BACKGROUND:

Chance imbalance in baseline prognosis of a randomized controlled trial can lead to over or underestimation of treatment effects, particularly in trials with small sample sizes. Our study aimed to (1) evaluate the probability of imbalance in a binary prognostic factor (PF) between two treatment arms, (2) investigate the impact of prognostic imbalance on the estimation of a treatment effect, and (3) examine the effect of sample size (n) in relation to the first two objectives.

METHODS:

We simulated data from parallel-group trials evaluating a binary outcome by varying the risk of the outcome, effect of the treatment, power and prevalence of the PF, and n. Logistic regression models with and without adjustment for the PF were compared in terms of bias, standard error, coverage of confidence interval and statistical power.

RESULTS:

For a PF with a prevalence of 0.5, the probability of a difference in the frequency of the PF≥5% reaches 0.42 with 125/arm.
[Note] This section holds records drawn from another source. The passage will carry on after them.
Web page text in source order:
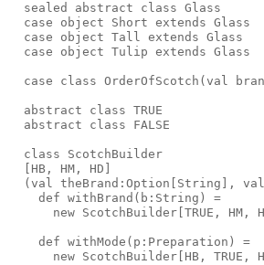
  sealed abstract class Glass
  case object Short extends Glass
  case object Tall extends Glass
  case object Tulip extends Glass
case class OrderOfScotch(val
  abstract class TRUE
  abstract class FALSE
  class ScotchBuilder
  [HB, HM, HD]
(val theBrand:Option[String],
    def withBrand(b:String) =
new ScotchBuilder[TRUE, HM,
    def withMode(p:Preparation) =
new ScotchBuilder[HB, TRUE,
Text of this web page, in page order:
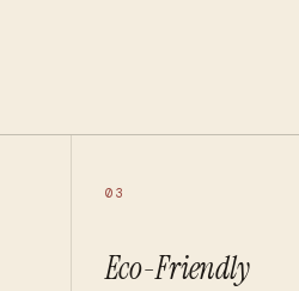
03
Eco-Friendly
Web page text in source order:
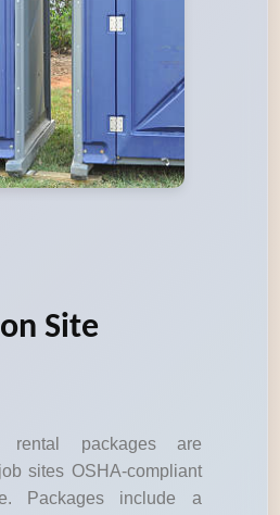
Site
rental packages are
sites OSHA-compliant
Packages include a
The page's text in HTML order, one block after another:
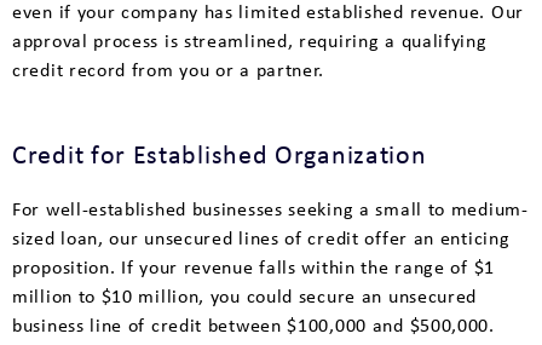
even if your company has limited established revenue. Our
approval process is streamlined, requiring a qualifying
credit record from you or a partner.
Credit for Established Organization
For well-established businesses seeking a small to medium-
sized loan, our unsecured lines of credit offer an enticing
proposition. If your revenue falls within the range of $1
million to $10 million, you could secure an unsecured
business line of credit between $100,000 and $500,000.
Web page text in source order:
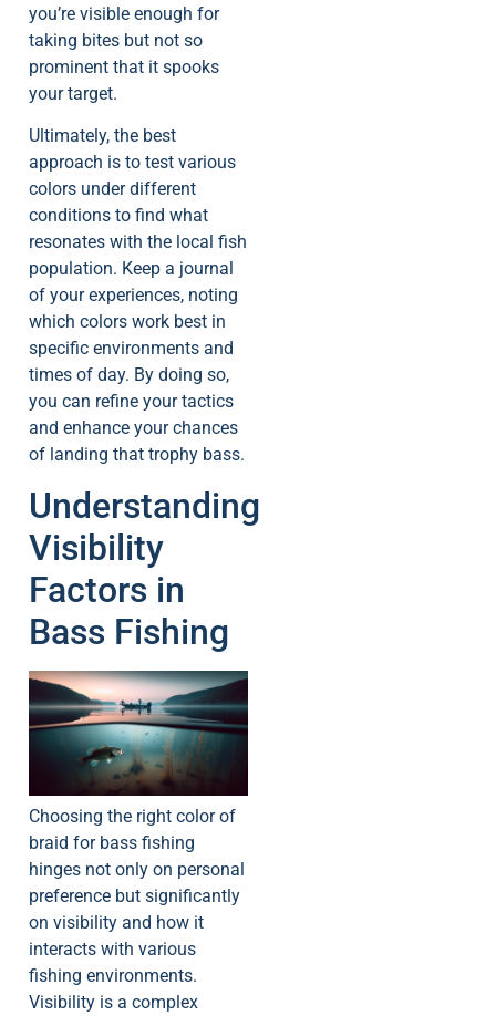
you’re visible enough for
taking bites but not so
prominent that it spooks
your target.
Ultimately, the best
approach is to test various
colors under different
conditions to find what
resonates with the local fish
population. Keep a journal
of your experiences, noting
which colors work best in
specific environments and
times of day. By doing so,
you can refine your tactics
and enhance your chances
of landing that trophy bass.
Understanding
Visibility
Factors in
Bass Fishing
Choosing the right color of
braid for bass fishing
hinges not only on personal
preference but significantly
on visibility and how it
interacts with various
fishing environments.
Visibility is a complex
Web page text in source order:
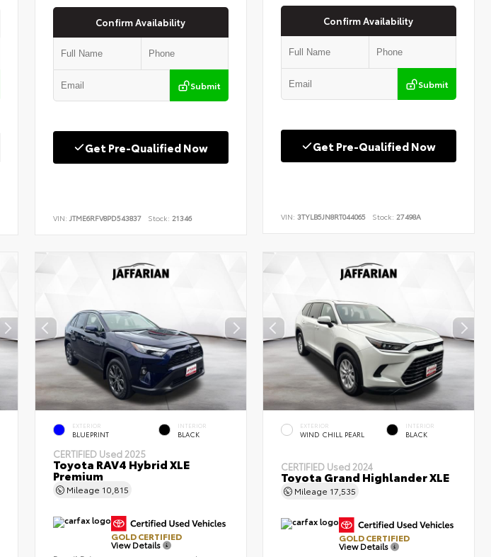
Confirm Availability
Submit
Get Pre-Qualified Now
VIN: JTME6RFV8PD543837 Stock: 21346
Confirm Availability
Submit
Get Pre-Qualified Now
VIN:3TYLB5JN8RT044065 Stock: 27498A
EXTERIOR
BLUEPRINT
INTERIOR
BLACK
CERTIFIED Used 2025
Toyota RAV4 Hybrid XLE
Premium
Mileage 10,815
GOLD CERTIFIED
View Details
EXTERIOR
WIND CHILL PEARL
INTERIOR
BLACK
CERTIFIED Used 2024
Toyota Grand Highlander XLE
Mileage 17,535
GOLD CERTIFIED
View Details
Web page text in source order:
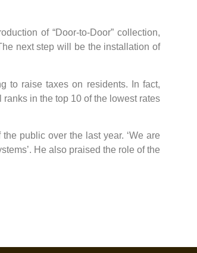
of “Door-to-Door” collection,
next step will be the installation of
to raise taxes on residents. In fact,
in the top 10 of the lowest rates
public over the last year. ‘We are
He also praised the role of the
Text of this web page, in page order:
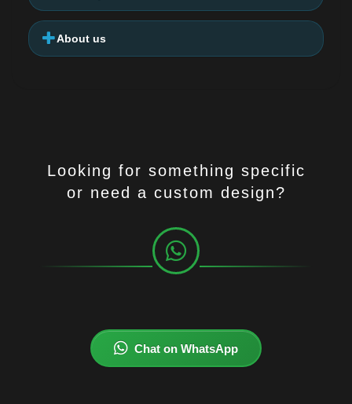
About us
Looking for something specific
or need a custom design?
Chat on WhatsApp
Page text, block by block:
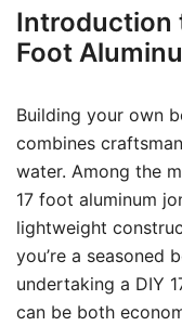
Introduction
Foot
Building your own
combines
water. Among the
17 foot aluminum
lightweight
you’re a seasoned
undertaking a DIY
can be both
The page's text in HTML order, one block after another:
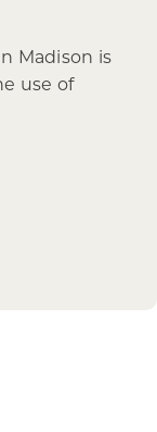
Madison is
use of
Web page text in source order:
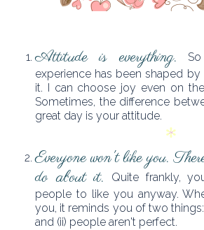
Attitude is everything.
experience has been shaped
it. I can choose joy even on
Sometimes, the difference
great day is your attitude.
Everyone won't like you.
do about it.
Quite frankly,
people to like you anyway.
you, it reminds you of two
and (ii) people aren't perfect.
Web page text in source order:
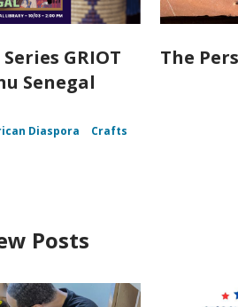
GRIOT
Senegal
Diaspora
Crafts
The
Posts
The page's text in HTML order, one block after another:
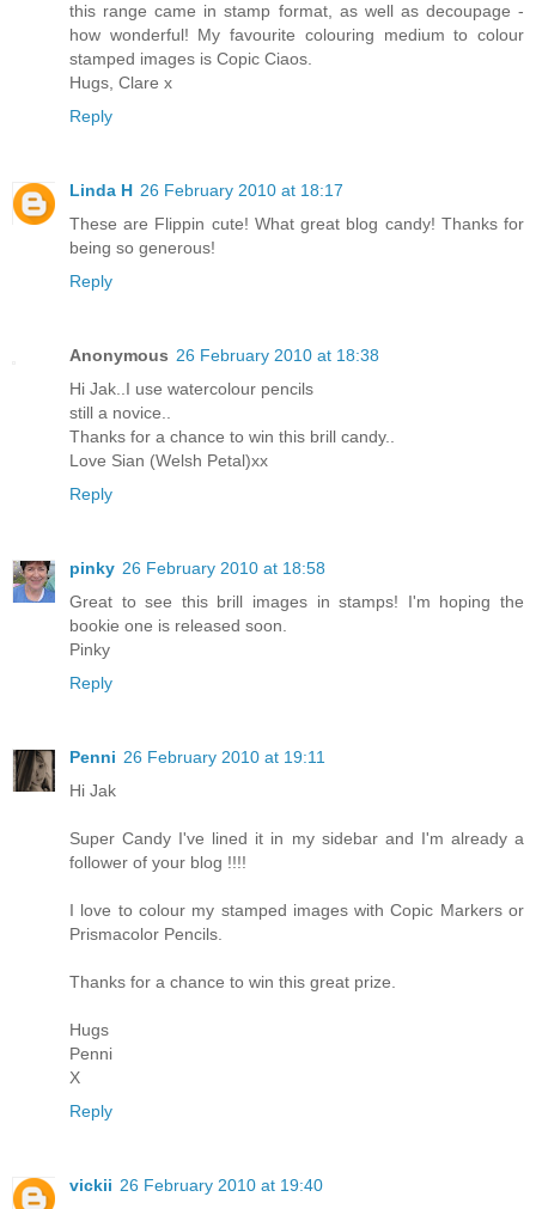
this range came in stamp format, as well as decoupage -
how wonderful! My favourite colouring medium to colour
stamped images is Copic Ciaos.
Hugs, Clare x
Reply
Linda H 26 February 2010 at 18:17
These are Flippin cute! What great blog candy! Thanks for
being so generous!
Reply
Anonymous 26 February 2010 at 18:38
Hi Jak..I use watercolour pencils
still a novice..
Thanks for a chance to win this brill candy..
Love Sian (Welsh Petal)xx
Reply
pinky 26 February 2010 at 18:58
Great to see this brill images in stamps! I'm hoping the
bookie one is released soon.
Pinky
Reply
Penni 26 February 2010 at 19:11
Hi Jak
Super Candy I've lined it in my sidebar and I'm already a
follower of your blog !!!!
I love to colour my stamped images with Copic Markers or
Prismacolor Pencils.
Thanks for a chance to win this great prize.
Hugs
Penni
X
Reply
vickii 26 February 2010 at 19:40

Ignoring a strong PF (relative risk = 5) leads to underestimating the strength of a moderate treatment effect, and the underestimate is independent of n when n is >50/arm. Adjusting for such PF increases statistical power. If the PF is weak (RR = 2), adjustment makes little difference in statistical inference. Conditional on a 5% imbalance of a powerful PF, adjustment reduces the likelihood of large bias. If an absolute measure of imbalance ≥5% is deemed important, including 1000 patients/arm provides sufficient protection against such an imbalance. Two thousand patients/arm may provide an adequate control against large random deviations in treatment effect estimation in the presence of a powerful PF.

CONCLUSIONS:

The probability of prognostic imbalance in small trials can be substantial. Covariate adjustment improves estimation accuracy and statistical power, and hence should be performed when strong PFs are observed.